To test the 3D printing technology he hopes will one day reach the International Space Station or even Mars, Hantang Qin loads his novel equipment onto an airplane for a parabolic flight that simulates a zero-gravity environment.
Beyond the enormous technological challenges in perfecting such machinery to work in space, Qin must contend with one fundamental inconvenience: He can’t actually observe its in-flight performance firsthand, because he has motion sickness.
But that minor hindrance isn’t deterring Qin’s ascent toward his goal of seeing his technology travel to—and successfully operate in—space. That’s just one of the practical results Qin hopes to deliver through his research, which spans 3D printing techniques, rapid prototyping methods and tools, autonomous robots, and quality assurance in emerging micro- and nanoscale manufacturing systems.
Qin has brought his work to the University of Wisconsin-Madison as an assistant professor of industrial and systems engineering, after five years on the faculty of Iowa State University.
He says he didn’t initially set out to develop technology for in-space manufacturing while earning his bachelor’s degree in electrical engineering from Zhejiang University in his native China, or later, while pursuing his PhD in industrial engineering at North Carolina State University. But he saw a natural fit between his work and NASA’s desire for a system that could autonomously print new electronic components for the array of sensors on spacecraft.
“Those sensors, they are consumables, so sometimes they don’t function after being used for a while,” he says. “So making new sensors would be essential for deep-space efforts. However, for NASA, they don’t want to bring backup sensors for each and every type. Instead, they want to have a manufacturing technology that can make each type of sensor.”
As part of his collaboration with NASA and industry partners, Qin, colleagues from Iowa State and a team of students have twice traveled to Fort Lauderdale, Florida, for parabolic test flights over three largely sleepless days. These roller-coaster-like maneuvers yield a series of 20- to 30-second windows that mimic a zero-gravity environment, allowing Qin’s team to test and refine its tools for printing conductive inks, including silver and barium titanate, onto glass. Qin is currently planning a third test run for late 2023 or early 2024.
“In the lab, everything is stable. Every environment is controlled.

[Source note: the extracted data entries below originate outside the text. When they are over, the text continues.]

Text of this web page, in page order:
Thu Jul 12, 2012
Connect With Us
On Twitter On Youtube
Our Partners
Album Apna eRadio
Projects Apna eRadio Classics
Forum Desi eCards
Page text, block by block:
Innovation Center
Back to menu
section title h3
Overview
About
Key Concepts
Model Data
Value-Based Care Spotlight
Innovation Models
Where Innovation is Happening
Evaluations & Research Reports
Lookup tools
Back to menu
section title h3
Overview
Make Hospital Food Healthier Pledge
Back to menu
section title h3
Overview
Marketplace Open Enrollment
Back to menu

Well, over there, nothing is as expected,” he says. “That’s why, even for industrial and systems engineering, experiments are important, because we will never learn everything without doing the experiments ourselves.”

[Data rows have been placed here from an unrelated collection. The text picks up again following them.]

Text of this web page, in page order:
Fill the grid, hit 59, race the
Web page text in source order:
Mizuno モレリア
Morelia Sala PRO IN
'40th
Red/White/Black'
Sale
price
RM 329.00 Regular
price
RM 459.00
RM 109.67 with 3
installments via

Qin is also using a grant from the U.S. Army Corps of Engineers to build an autonomous robot capable of scanning damaged concrete surfaces and then printing materials to make repairs. He envisions departments of transportation deploying the robots to fix surface damage to roads and the U.S. Army using them to safely repair buildings and bridges in areas of conflict.
And through a U.S. Army Research Laboratory grant, he’s developing a new inline monitoring system for manufacturing at the micro and nanoscales, where optical methods reach limitations. Qin’s method employs laser diffraction to gather data used to monitor quality.
He’s bringing his 3D printing and prototyping expertise into the classroom in fall 2022 through a new course in biomedical design and manufacturing (initially offered as a special topics course, ISyE 604). In it, students create computer-aided design models of human bones, 3D print them, and work with medical data. Qin plans to also bring in guest speakers from biomedical manufacturing companies to expose students to industry insights.
Qin also began using virtual reality modules to allow students to interact with manufacturing tools when labs were closed early in the COVID-19 pandemic. He sees the technology as a potential avenue to remotely connect students from technical colleges to world-class facilities.
As the son of two high school teachers, inspiring the next generation of engineers is part of what drew him to academia in the first place.
“Making an impact, educating people, putting them onto a successful career path is something that satisfies me,” he says.